=== DATASET EXCERPTS ===

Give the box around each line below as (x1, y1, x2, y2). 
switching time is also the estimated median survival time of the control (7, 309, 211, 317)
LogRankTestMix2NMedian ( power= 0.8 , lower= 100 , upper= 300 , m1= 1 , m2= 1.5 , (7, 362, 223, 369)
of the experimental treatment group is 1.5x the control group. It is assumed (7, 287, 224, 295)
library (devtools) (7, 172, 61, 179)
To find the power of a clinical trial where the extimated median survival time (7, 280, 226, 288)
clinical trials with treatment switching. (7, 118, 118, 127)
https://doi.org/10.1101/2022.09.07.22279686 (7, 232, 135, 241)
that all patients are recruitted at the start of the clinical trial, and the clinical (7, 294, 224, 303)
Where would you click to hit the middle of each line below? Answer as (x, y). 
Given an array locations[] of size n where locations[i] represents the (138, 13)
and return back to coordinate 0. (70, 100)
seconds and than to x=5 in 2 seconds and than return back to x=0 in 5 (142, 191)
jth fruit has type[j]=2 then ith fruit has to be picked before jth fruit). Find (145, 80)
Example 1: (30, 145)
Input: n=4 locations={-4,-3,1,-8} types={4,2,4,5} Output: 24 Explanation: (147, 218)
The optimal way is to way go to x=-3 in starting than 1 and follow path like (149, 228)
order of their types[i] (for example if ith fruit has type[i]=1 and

===
=== DATASET EXCERPTS ===

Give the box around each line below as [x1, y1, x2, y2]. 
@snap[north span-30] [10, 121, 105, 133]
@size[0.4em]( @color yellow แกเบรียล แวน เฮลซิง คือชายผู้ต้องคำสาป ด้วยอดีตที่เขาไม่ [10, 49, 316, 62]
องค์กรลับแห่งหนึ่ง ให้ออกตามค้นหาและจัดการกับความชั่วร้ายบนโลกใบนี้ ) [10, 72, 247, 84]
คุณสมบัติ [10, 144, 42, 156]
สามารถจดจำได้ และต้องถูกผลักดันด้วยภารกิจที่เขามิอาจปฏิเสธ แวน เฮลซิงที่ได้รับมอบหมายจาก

===

> **ACTIVITY**
From the data above, copy each line where the string "clinical" appears.

> **REPLY**
To find the power of a clinical trial where the extimated median survival time (7, 280, 226, 288)
clinical trials with treatment switching. (7, 118, 118, 127)
that all patients are recruitted at the start of the clinical trial, and the clinical (7, 294, 224, 303)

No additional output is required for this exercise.